How many images are required: 5-30
For a broad and versatile style, the recommended ratio of images in the dataset is:
10% animals and objects
The bigger the variety of what subjects the images depict is, the more flexible the style will be to prompt with for things that aren’t in the dataset → vice versa, if the dataset contains only portraits, it will be hard to generate images with it that aren’t portraits. Even further, if the dataset only contains portraits of women, it will be hard to generate portraits of men with the style.
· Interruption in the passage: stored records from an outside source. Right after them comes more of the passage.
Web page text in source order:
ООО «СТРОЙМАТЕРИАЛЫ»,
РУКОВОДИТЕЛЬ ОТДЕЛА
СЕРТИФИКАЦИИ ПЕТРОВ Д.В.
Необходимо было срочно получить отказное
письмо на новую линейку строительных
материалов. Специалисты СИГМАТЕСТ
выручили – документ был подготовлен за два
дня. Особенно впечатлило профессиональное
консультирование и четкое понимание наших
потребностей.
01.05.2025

Image quality: Use high-quality, clear images. The quality of the images should be as good as possible. If pixelation, noise, image artifacts, or watermarks are present in the training images, chances are high the AI will pick up on those.
Image size: Training images must be 1:1. After uploading, images can be cropped in the app to ensure optimal composition.
Define Clear Objectives: Before sourcing or creating images, define what you want the AI to achieve. If you're aiming for a particular style, be specific about what that style entails. Images should have a consistent and cohesive style. One way to approach this is to consider whether all the images fit into the same overall theme or world, or asking: what do the images have in common?
Identifying Aesthetic Styles: Determine the desired aesthetic, which could be based on color schemes, artistic styles or mediums, or specific characters or visual themes. Knowing your target aesthetic will help in curating a coherent dataset.
Avoid images with text: Text and logos can influence the AI and might get regenerated in incoherent ways. Unless text is part of the aesthetic you're aiming for, avoid images with embedded text or signs as it can lead to unpredictable results.
Check for image rights: Ensure you have the rights to use the images for training. Using protected images without permission can lead to legal issues. We recommend using your AI generated images to refine and develop your signature styles.
Review Images: Review all images before training to ensure consistency in style and quality. Remove any outliers which don't fit the aesthetic or quality you're aiming for.
Test and Iterate: Once you've compiled your dataset, use it to create your style. Test the outputs with different prompts and iterate on the dataset if necessary. If the results consistently show undesired features or miss desired ones, you might need to modify your dataset and recreate the style to correct this.
Share your style and seek feedback:
Publish and share your custom style on the app and gather feedback on the quality and desired improvements. This can help in identifying any gaps or issues in the dataset that you might have missed.